Exercise instructions:
Within the entries below, find every line that has the string "Neonatal", then copy it.

Data for this task:

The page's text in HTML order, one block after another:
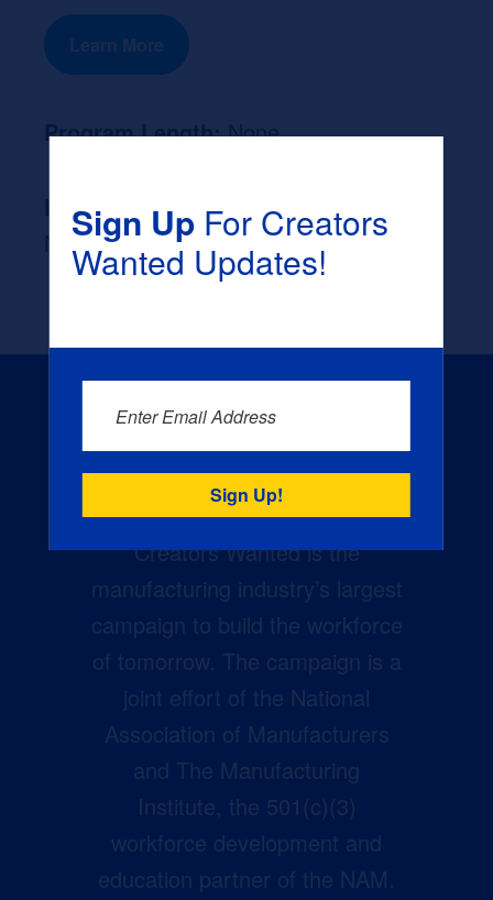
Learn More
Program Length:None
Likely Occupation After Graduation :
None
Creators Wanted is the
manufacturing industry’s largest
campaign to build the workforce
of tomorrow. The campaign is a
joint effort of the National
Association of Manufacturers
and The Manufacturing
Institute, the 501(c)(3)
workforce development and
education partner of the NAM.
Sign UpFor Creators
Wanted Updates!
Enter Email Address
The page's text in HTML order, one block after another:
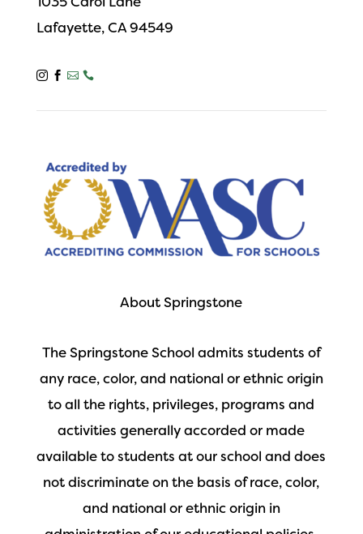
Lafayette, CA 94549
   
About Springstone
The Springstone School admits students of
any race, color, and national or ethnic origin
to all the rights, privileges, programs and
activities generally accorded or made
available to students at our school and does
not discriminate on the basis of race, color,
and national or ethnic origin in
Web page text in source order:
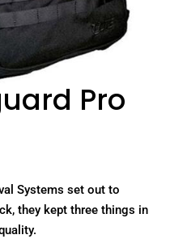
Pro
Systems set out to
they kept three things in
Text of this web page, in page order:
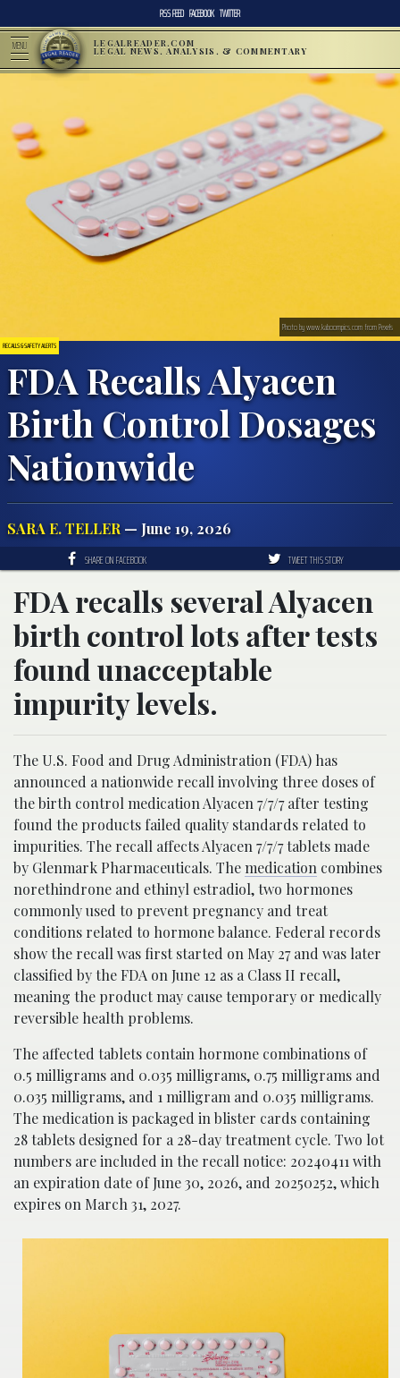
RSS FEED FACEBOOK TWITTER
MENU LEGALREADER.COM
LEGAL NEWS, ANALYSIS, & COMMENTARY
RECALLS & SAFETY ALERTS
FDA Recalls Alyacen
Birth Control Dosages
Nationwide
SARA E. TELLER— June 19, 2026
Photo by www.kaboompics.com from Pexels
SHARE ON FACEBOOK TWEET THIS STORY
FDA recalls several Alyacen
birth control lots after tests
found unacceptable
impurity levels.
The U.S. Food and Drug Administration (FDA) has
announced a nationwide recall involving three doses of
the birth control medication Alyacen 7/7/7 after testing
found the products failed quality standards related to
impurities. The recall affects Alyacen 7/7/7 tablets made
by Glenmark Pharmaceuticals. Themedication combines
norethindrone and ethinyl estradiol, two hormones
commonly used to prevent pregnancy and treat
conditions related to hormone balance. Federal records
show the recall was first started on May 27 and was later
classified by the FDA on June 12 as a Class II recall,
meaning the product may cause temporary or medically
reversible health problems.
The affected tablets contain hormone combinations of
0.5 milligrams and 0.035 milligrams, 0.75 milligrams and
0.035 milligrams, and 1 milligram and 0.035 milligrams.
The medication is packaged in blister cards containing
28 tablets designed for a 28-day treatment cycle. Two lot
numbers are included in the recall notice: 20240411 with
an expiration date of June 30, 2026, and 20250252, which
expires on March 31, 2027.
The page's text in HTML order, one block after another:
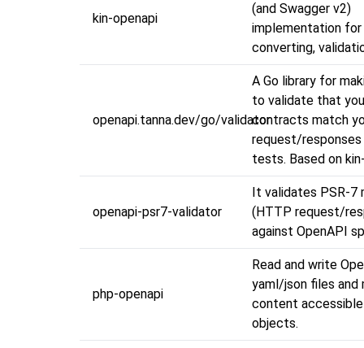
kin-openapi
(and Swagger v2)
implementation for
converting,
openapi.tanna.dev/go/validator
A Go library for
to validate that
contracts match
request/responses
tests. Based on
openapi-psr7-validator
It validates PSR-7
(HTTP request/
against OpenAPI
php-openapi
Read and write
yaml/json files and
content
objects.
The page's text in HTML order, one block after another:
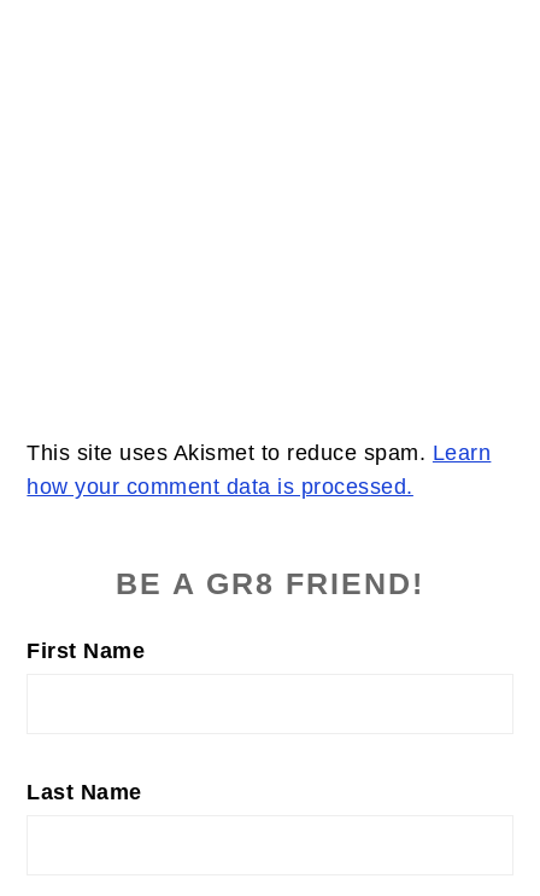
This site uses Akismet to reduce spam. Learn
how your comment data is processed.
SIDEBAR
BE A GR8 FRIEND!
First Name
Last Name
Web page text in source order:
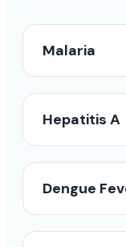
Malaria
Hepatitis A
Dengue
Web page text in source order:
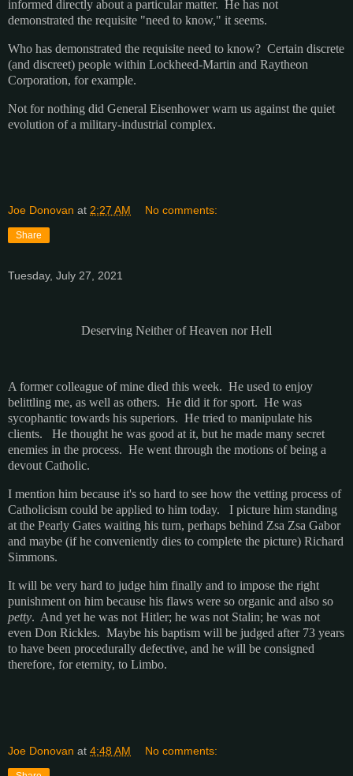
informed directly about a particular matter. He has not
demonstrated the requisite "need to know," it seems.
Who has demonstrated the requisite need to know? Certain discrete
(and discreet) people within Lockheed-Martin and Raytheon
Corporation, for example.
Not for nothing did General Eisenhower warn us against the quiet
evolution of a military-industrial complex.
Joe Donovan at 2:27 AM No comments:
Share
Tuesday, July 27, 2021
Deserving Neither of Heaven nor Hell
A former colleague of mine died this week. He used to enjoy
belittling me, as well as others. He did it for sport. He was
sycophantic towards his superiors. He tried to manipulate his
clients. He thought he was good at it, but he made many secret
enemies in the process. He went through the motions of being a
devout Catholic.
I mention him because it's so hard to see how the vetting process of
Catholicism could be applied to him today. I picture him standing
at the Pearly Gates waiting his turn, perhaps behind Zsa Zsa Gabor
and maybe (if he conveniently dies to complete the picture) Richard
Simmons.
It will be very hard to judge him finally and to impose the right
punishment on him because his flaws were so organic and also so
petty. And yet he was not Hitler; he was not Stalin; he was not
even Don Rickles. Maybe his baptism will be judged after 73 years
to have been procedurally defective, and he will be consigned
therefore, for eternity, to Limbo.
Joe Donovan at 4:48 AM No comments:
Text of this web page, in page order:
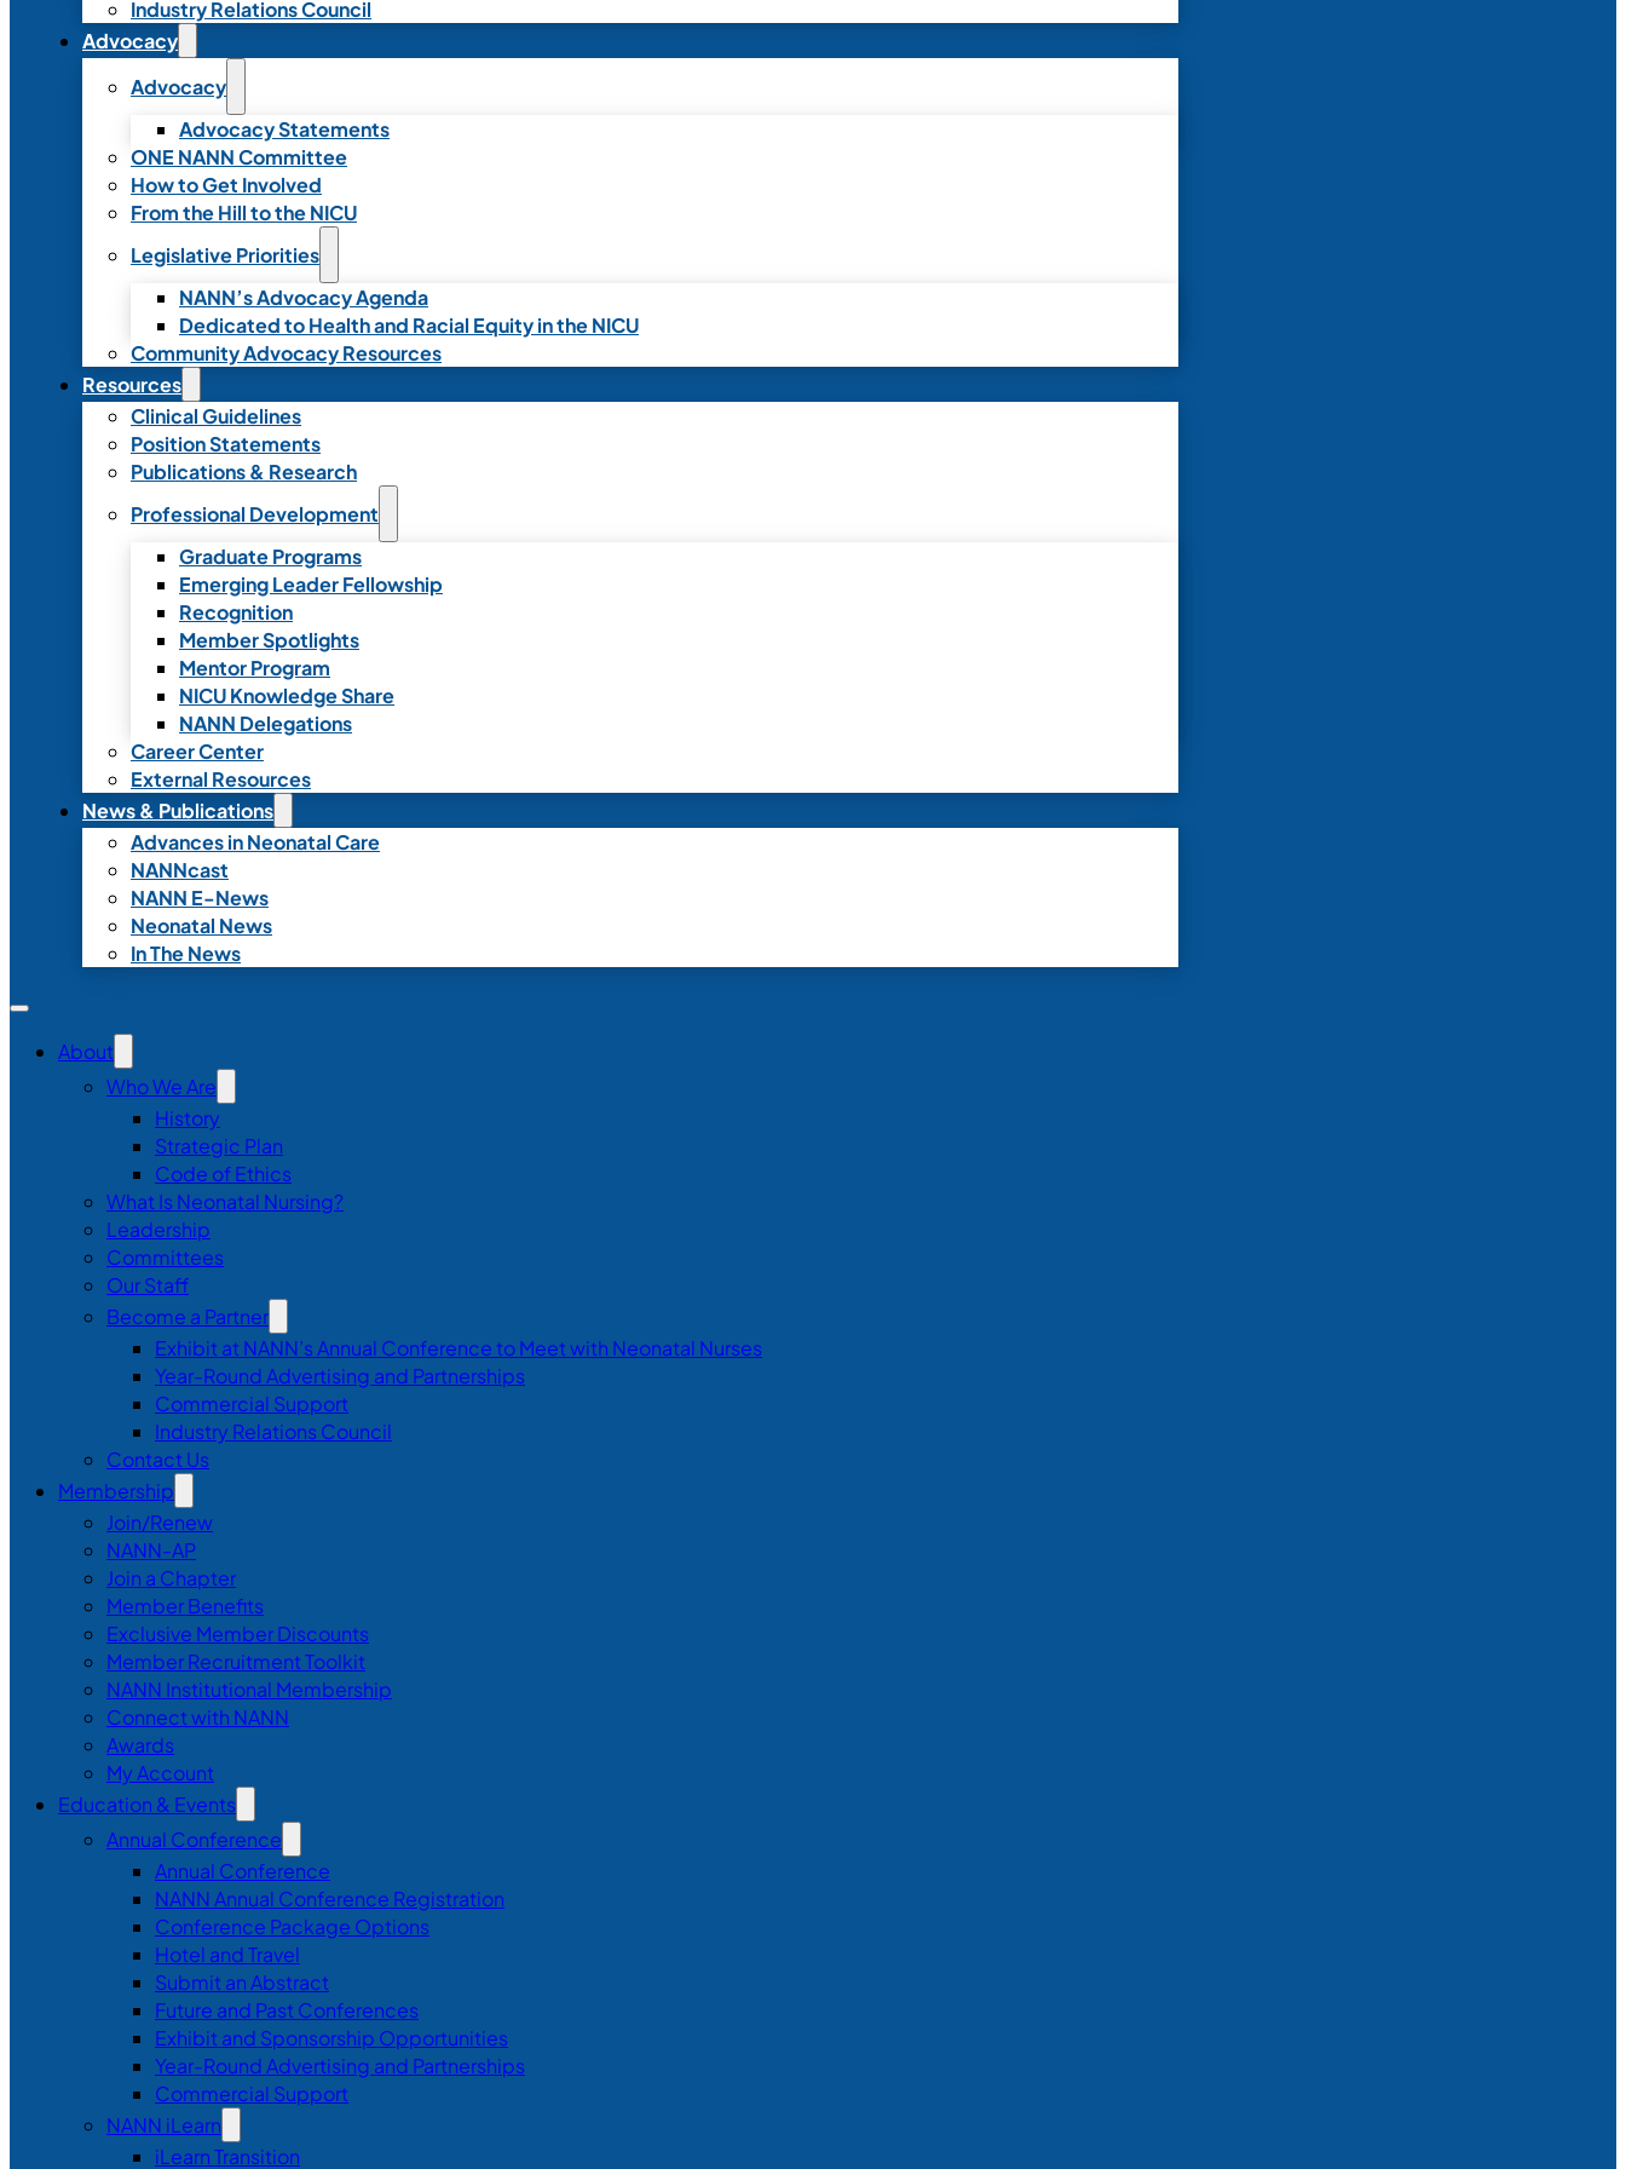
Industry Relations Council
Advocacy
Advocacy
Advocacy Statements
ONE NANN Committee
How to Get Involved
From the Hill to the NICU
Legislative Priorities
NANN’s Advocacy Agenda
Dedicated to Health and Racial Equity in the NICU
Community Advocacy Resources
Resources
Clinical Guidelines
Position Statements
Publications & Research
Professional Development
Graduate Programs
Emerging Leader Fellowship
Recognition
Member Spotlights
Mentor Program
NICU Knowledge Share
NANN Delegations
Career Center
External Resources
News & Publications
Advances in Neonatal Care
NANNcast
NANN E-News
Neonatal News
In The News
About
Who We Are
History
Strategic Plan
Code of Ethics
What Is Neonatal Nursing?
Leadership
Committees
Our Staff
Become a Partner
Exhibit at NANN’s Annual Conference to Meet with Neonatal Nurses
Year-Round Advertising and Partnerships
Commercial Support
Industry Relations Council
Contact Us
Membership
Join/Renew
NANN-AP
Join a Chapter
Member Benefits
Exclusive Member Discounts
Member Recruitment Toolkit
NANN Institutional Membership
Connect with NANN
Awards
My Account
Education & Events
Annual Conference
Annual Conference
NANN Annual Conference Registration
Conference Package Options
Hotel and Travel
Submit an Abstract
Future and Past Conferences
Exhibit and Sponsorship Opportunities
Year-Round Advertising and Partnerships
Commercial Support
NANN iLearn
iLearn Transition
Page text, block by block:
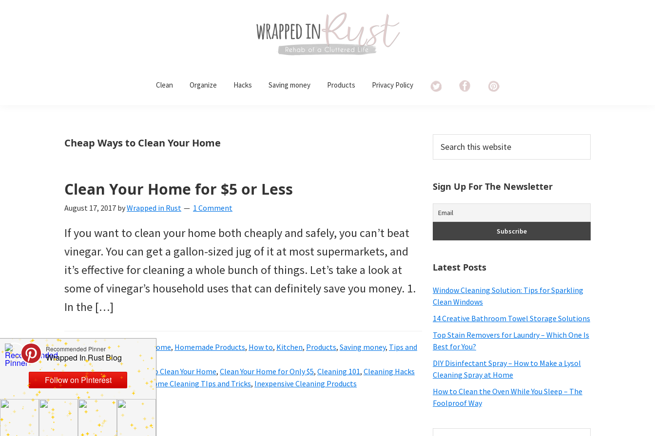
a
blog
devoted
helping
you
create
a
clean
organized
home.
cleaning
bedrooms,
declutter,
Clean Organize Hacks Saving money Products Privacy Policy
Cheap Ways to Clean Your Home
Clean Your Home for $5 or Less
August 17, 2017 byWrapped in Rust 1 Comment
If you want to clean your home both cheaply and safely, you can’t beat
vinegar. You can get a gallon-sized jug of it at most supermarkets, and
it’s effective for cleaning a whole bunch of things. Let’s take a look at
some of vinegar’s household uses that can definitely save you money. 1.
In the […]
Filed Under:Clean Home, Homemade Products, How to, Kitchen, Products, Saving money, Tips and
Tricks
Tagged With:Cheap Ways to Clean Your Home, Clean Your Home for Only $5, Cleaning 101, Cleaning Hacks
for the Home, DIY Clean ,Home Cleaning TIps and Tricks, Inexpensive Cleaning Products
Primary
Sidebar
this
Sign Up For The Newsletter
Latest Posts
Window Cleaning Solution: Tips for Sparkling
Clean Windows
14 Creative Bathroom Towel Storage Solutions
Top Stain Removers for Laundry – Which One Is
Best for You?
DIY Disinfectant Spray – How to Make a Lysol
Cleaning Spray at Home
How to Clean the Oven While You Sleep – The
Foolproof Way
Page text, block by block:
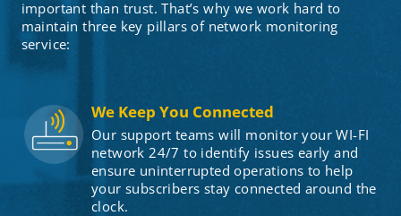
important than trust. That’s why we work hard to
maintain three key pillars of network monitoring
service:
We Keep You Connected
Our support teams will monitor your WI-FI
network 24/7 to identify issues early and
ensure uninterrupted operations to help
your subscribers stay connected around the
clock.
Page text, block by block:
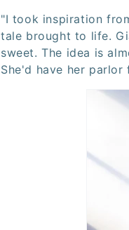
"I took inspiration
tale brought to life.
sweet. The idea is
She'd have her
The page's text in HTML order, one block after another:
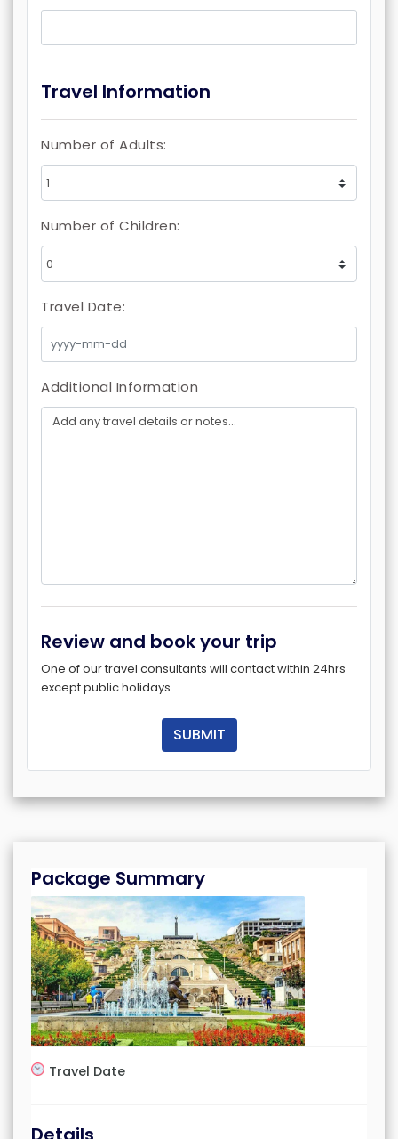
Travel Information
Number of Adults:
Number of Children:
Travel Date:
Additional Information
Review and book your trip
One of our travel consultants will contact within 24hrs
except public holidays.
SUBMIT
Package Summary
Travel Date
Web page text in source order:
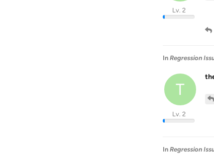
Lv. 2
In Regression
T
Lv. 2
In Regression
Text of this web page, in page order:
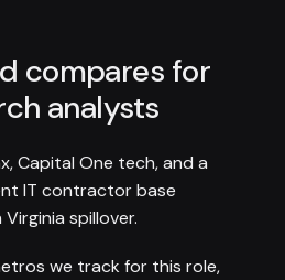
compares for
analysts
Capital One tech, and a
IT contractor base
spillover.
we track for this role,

Solution:
Advances in Neonatal Care
Neonatal News
What Is Neonatal Nursing?
Exhibit at NANN’s Annual Conference to Meet with Neonatal Nurses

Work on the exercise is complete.